All of the data, except its images, should be set down exactly as it appears.

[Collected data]
=== Begin Enclosure ===

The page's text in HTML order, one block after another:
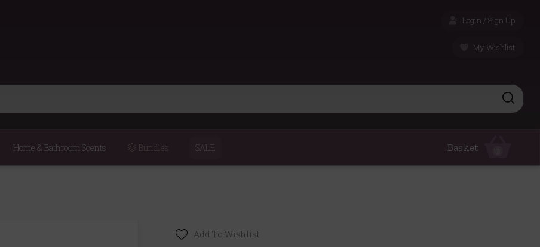
Login / Sign Up
My Wishlist
Home & Bathroom Scents Bundles SALE Basket
Add To Wishlist

=== End Enclosure ===

• [Solution to this exercise]
The page's text in HTML order, one block after another:
Login / Sign Up
My Wishlist
Home & Bathroom Scents Bundles SALE Basket
Add To Wishlist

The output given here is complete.